Blind Estimation of Audio Processing Graph

Sungho Lee1, Jaehyun Park1, Seungryeol Paik1, and Kyogu Lee1,2,3
1Department of Intelligence and Information, 2Interdisciplinary Program in Artificial Intelligence, 3Artificial Intelligence Institute, Seoul National University.



Abstract Musicians and audio engineers sculpt and transform their sounds by connecting multiple processors, forming an audio processing graph. However, most deep-learning methods overlook this real-world practice and assume fixed graph settings. To bridge this gap, we develop a system that reconstructs the entire graph from a given reference audio. We first generate a realistic graph-reference pair dataset and train a simple blind estimation system composed of a convolutional reference encoder and a transformer-based graph decoder. We apply our framework to singing voice effects and drum mixing estimation tasks; evaluation results show that our method can reconstruct complex signal routings, including multi-band processing and sidechaining.

Audio Samples

Singing Voice Effect Estimation
on seen speakers: 1-10 11-20 21-30 31-40
on unseen speakers: 1-10 11-20 21-30 31-40

Drum Mixing Estimation
on seen kits: 1-10 11-20 21-30 31-40
on unseen kits: 1-10 11-20 21-30 31-40

Figures

blind-estimation

The proposed blind estimation system. We first encode the stereo reference audio with a reference encoder.
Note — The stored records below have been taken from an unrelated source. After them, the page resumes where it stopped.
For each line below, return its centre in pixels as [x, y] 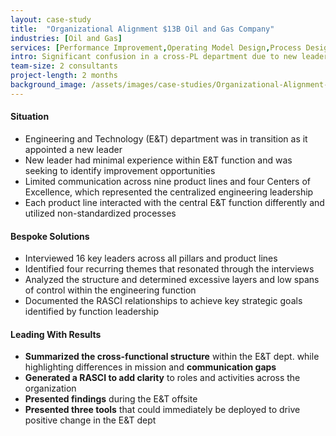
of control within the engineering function [110, 290]
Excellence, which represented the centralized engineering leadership [169, 192]
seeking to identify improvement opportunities [120, 170]
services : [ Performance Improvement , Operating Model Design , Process [156, 47]
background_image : [48, 85]
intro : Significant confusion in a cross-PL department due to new [154, 57]
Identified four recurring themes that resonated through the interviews [169, 269]
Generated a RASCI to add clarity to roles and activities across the [162, 378]
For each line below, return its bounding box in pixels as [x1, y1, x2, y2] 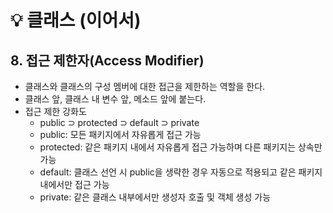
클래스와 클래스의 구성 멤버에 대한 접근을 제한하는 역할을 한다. [24, 81, 266, 92]
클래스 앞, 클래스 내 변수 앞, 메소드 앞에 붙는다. [24, 93, 207, 105]
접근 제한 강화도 [24, 106, 87, 117]
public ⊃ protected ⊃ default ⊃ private [39, 117, 200, 128]
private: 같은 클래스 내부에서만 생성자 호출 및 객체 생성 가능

Then, we pass the latent vector into the prototype decoder, which autoregressively decodes the target graph's categorical variables (node types and edge types). Then, we pass the decoded prototype graph into a parameter estimator, which fills the remaining parameter attributes of nodes (processors) and edges (connections). The evaluation results show that this two-stage decoding (prototype decoding followed by the parameter estimation) performs better than the simple single-stage approach.


tokengt-framework

The proposed prototype decoder and parameter estimator. These two modules are realized as a single transformer encoder model, which takes node tokens and edge tokens as input (the tokenized graph transformer approach). We concatenate i) the latent token from the reference encoder, ii) the task token to differentiate the two tasks, iii) an optional start-of-graph token for the autoregressive graph decoding, and iv) the prototype graph tokens. For the prototype decoding, we add a causal attention mask.